Lo bañé con todo cuidado por sus heridas, hice un examen para saber si no había sido violado de nuevo. Todo estaba bien, no había desgarros ni nada que presumiera una nueva violación. Esperaba nunca se enterará de lo que hice.

Instalé un pequeño hospital en el apartamento. Después de colocarle un pijama suave lo deje descansar, cuidando de su fiebre.

Mande un mensaje a la niñera, que se quedara en casa cuidando a los niños que hoy no iría a dormir. No podía asustar a los niños con el estado de Edward, por eso no lo había llevado allá.

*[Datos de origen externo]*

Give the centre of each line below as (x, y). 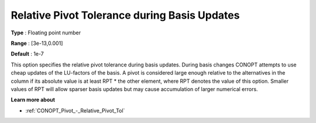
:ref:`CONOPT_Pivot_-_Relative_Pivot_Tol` (75, 110)
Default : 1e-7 (27, 54)
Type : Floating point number (46, 33)
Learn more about (33, 100)
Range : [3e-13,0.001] (37, 43)
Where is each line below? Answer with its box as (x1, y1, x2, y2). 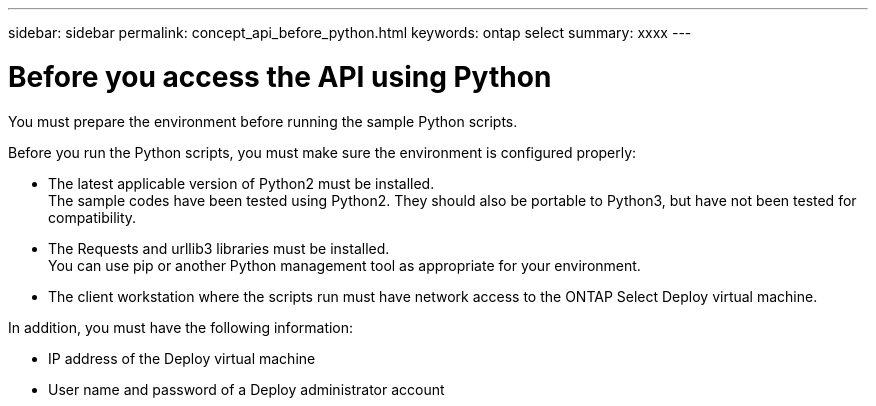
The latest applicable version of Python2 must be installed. (48, 174, 435, 192)
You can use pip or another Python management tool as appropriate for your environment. (48, 256, 641, 274)
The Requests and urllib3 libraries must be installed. (48, 239, 390, 257)
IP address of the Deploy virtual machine (48, 349, 316, 367)
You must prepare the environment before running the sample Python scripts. (8, 112, 518, 130)
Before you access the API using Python (8, 59, 552, 94)
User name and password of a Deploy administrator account (48, 380, 445, 398)
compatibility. (48, 208, 137, 226)
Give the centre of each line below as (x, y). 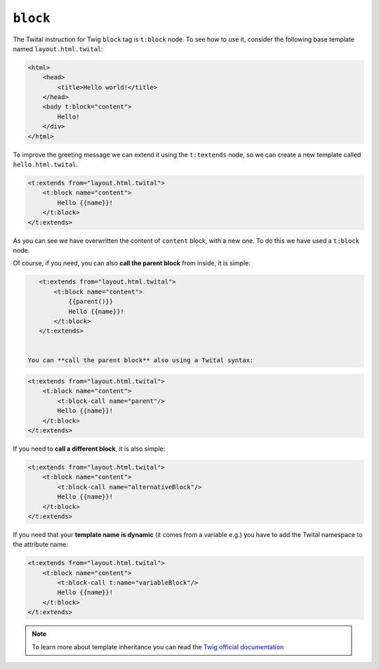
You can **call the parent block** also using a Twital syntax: (141, 360)
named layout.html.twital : (58, 48)
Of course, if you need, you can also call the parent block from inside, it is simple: (132, 263)
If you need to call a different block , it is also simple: (89, 449)
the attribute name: (40, 545)
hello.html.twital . (46, 164)
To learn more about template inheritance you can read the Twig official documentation (158, 647)
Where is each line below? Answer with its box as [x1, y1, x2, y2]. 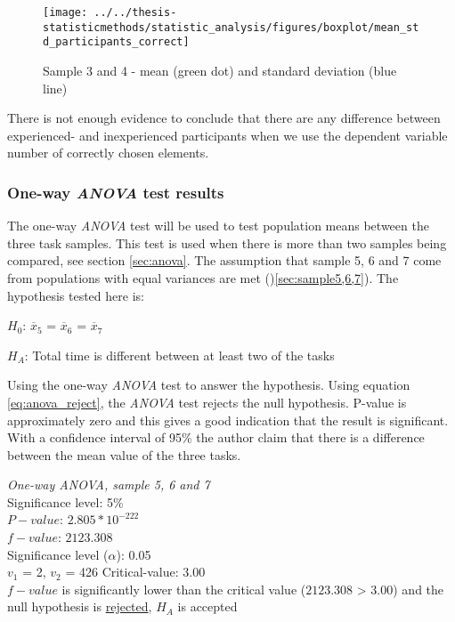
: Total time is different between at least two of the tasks [24, 345, 335, 364]
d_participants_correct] [43, 36, 190, 49]
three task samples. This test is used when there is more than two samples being [7, 233, 447, 252]
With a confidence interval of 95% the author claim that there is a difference [7, 428, 425, 447]
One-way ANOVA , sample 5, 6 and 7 [7, 475, 210, 494]
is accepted [177, 597, 238, 616]
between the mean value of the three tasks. [7, 445, 241, 464]
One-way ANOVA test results [7, 181, 224, 203]

Mientras lo observada dormir veía la televisión, estaban informando que la casa de los Vulturi había sido atacada y no quedaba nada de ella; probablemente no había sobrevivientes, esperaba que así fuera, los quería a todos muertos el que tocaba "a mi Edward" no quedaría vivo.

Una toalla fría estaba en la frente de Edward cada cierto tiempo la cambiaba. Podía escuchar pequeños gemidos provenientes de él, eran angustiosos como la sangre se me subía por la cabeza unos minutos después y el estaría tan roto que no podría juntar sus piezas nunca más.

—Tranquilo amor, estás a salvo, ya en casa nada te dañara—susurre en su oído.

Pasé toda la noche cuidándolo ignorando todo lo demás, solo él me importaba en estos momentos, lo quería fuerte y a salvo a mi lado.